WHAT YOU WILL DO ▸
Leaving out all pictures, reproduce the entries below exactly, from the first line through the line that contains "huhtikuu 2023 (36, 165)".

[Saved data entries]
============================================================
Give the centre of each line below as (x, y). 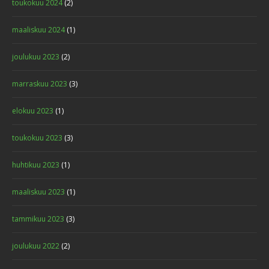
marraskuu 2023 (40, 84)
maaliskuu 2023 (38, 192)
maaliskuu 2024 (38, 30)
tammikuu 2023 (38, 219)
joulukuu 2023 (36, 57)
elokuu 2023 (33, 111)
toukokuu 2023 (37, 138)
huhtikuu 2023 (36, 165)
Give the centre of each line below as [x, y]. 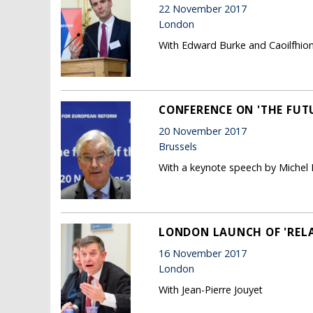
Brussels [178, 147]
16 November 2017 [203, 254]
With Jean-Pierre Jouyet [211, 289]
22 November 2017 [203, 9]
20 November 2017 [203, 131]
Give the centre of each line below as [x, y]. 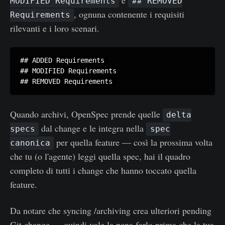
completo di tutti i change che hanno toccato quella [103, 170]
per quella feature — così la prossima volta [135, 142]
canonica [30, 143]
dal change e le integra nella [93, 128]
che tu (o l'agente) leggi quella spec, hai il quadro [100, 156]
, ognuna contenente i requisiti [129, 14]
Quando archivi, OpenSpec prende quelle [86, 114]
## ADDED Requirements [64, 60]
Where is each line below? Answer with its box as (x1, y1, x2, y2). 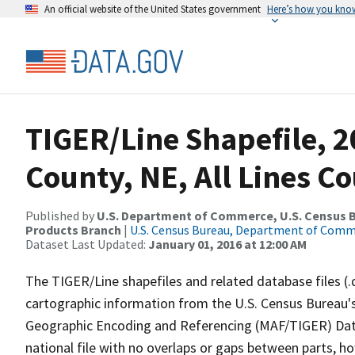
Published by (25, 208, 97, 223)
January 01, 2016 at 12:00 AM (148, 236, 307, 252)
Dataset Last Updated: (25, 236, 148, 252)
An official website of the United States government (44, 2, 261, 15)
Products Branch (25, 222, 121, 238)
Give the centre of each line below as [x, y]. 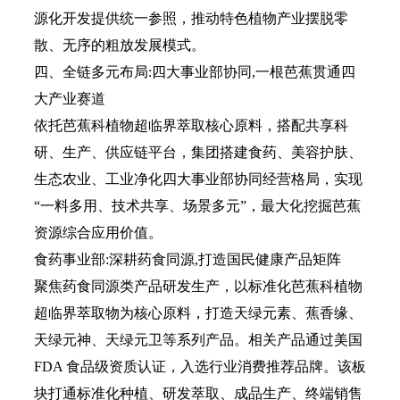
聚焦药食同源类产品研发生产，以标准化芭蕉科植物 [198, 286]
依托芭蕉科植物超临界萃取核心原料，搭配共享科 [191, 125]
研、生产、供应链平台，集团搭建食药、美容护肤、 [198, 152]
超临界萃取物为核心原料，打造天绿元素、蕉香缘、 [198, 313]
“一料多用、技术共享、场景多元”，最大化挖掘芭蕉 [197, 206]
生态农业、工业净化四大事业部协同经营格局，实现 [198, 179]
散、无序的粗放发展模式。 [120, 45]
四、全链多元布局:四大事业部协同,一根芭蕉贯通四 [195, 72]
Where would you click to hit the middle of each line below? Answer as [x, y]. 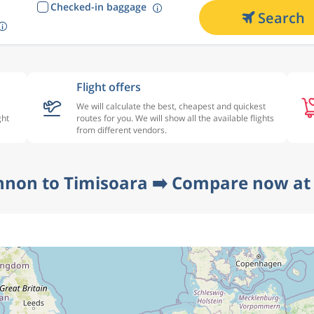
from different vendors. [122, 130]
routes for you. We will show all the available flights [175, 118]
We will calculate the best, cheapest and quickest [171, 106]
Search [281, 18]
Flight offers [109, 87]
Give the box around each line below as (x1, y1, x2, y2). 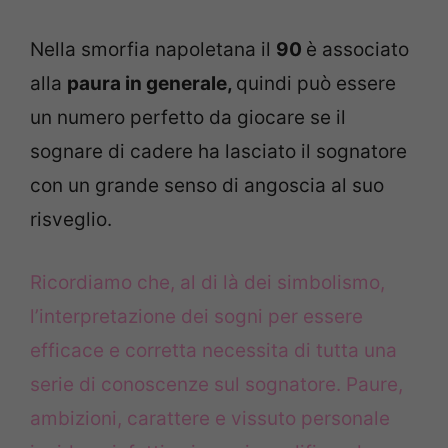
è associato (306, 38, 409, 62)
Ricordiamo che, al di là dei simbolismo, (30, 270, 385, 294)
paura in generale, (67, 72, 236, 96)
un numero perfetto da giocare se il (30, 106, 346, 130)
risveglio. (30, 208, 112, 232)
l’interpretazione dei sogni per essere (30, 304, 363, 328)
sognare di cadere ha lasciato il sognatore (30, 140, 407, 164)
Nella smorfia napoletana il (30, 38, 276, 62)
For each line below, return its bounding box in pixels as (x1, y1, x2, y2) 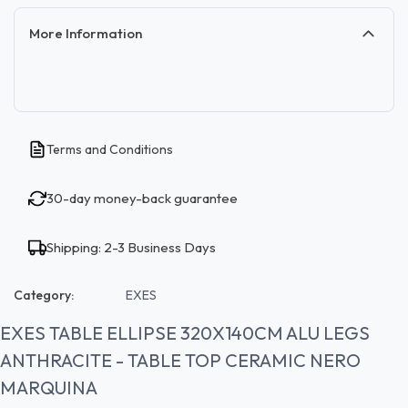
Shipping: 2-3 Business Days (46, 238, 216, 256)
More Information (29, 24, 142, 42)
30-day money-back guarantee (46, 189, 238, 207)
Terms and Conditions (46, 140, 173, 158)
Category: (14, 286, 74, 303)
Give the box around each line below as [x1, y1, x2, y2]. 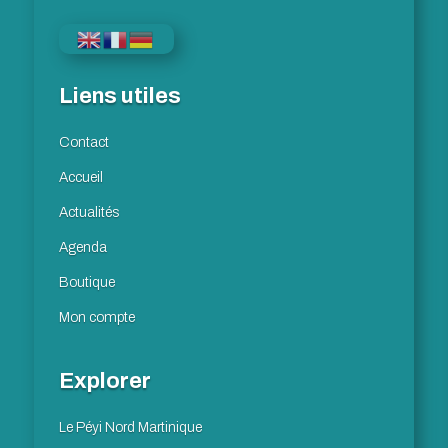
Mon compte [58, 309, 135, 325]
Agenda [58, 239, 107, 255]
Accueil [58, 169, 103, 185]
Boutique [58, 274, 115, 290]
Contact [58, 134, 109, 150]
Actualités [58, 204, 119, 220]
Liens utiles [58, 83, 181, 108]
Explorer [58, 368, 151, 393]
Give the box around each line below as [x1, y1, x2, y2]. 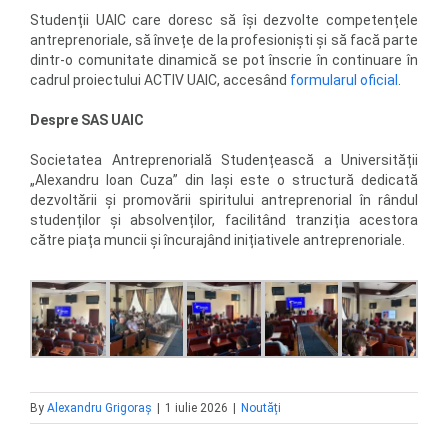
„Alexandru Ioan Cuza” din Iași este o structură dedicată [30, 172, 418, 188]
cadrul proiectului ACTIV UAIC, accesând [30, 72, 290, 88]
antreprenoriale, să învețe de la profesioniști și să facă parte [30, 32, 418, 48]
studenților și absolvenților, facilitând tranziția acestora [30, 212, 418, 228]
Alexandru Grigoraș [47, 400, 152, 415]
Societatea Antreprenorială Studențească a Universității [30, 152, 418, 168]
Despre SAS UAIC [30, 112, 144, 128]
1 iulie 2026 [165, 400, 228, 415]
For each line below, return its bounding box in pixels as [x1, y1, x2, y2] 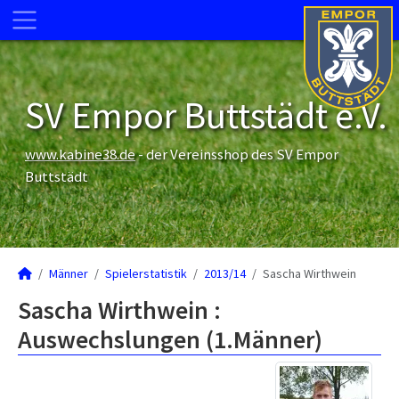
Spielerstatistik [105, 265, 187, 281]
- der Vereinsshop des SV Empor [135, 144, 338, 164]
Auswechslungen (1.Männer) [18, 323, 322, 355]
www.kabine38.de [25, 144, 135, 164]
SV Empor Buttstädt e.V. [25, 92, 387, 138]
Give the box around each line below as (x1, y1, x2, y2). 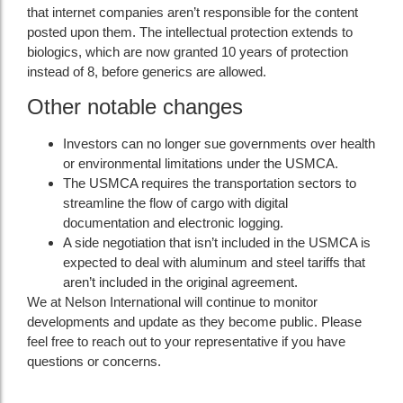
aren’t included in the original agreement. (63, 274, 298, 291)
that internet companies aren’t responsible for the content (27, 4, 358, 20)
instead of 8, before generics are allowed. (27, 63, 266, 79)
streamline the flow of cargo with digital (63, 195, 288, 211)
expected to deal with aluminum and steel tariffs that (63, 255, 365, 271)
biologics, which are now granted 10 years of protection (27, 43, 348, 59)
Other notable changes (27, 94, 243, 120)
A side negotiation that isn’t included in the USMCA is (63, 235, 371, 251)
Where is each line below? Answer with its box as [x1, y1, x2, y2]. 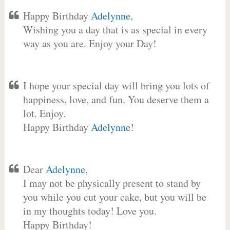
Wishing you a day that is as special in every [23, 23, 207, 36]
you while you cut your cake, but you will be [23, 190, 206, 204]
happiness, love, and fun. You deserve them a [23, 92, 209, 106]
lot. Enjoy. [23, 106, 66, 120]
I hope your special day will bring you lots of [23, 79, 209, 92]
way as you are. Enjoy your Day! [23, 36, 157, 50]
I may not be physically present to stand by [23, 176, 201, 190]
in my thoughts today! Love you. [23, 204, 157, 218]
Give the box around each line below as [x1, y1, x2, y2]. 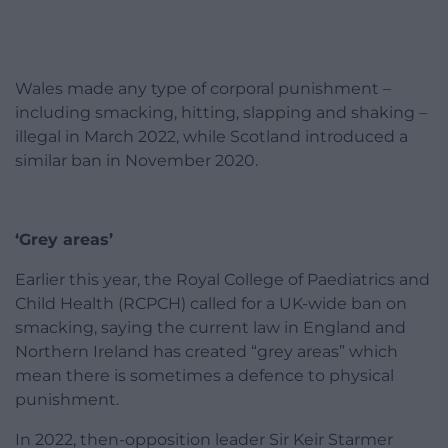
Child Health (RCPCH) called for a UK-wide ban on [15, 293, 407, 313]
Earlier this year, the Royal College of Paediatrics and [15, 269, 430, 289]
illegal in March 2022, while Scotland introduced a [15, 126, 408, 146]
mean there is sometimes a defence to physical [15, 365, 394, 385]
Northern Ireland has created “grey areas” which [15, 341, 398, 361]
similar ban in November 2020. [15, 150, 258, 170]
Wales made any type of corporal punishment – [15, 78, 391, 98]
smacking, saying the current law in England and [15, 317, 406, 337]
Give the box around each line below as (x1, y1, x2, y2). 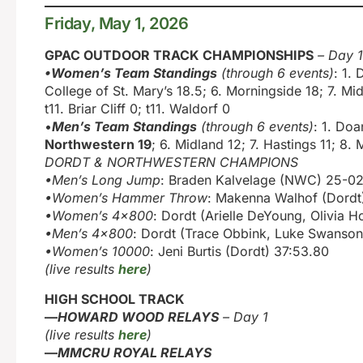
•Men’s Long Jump (45, 172, 160, 189)
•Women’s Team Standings (45, 65, 217, 82)
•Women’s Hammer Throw (45, 190, 207, 207)
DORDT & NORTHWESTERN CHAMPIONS (45, 154, 298, 171)
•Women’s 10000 (45, 243, 150, 260)
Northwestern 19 (45, 136, 152, 153)
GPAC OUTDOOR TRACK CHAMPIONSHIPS (45, 47, 314, 64)
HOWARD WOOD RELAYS (58, 308, 219, 325)
============================================================
EXERCISE SOLUTION ▸
Give the centre of each line below as (x, y). 
marraskuu 2023 (40, 84)
maaliskuu 2023 (38, 192)
maaliskuu 2024 (38, 30)
tammikuu 2023 (38, 219)
joulukuu 2023 (36, 57)
elokuu 2023 (33, 111)
toukokuu 2023 (37, 138)
huhtikuu 2023 (36, 165)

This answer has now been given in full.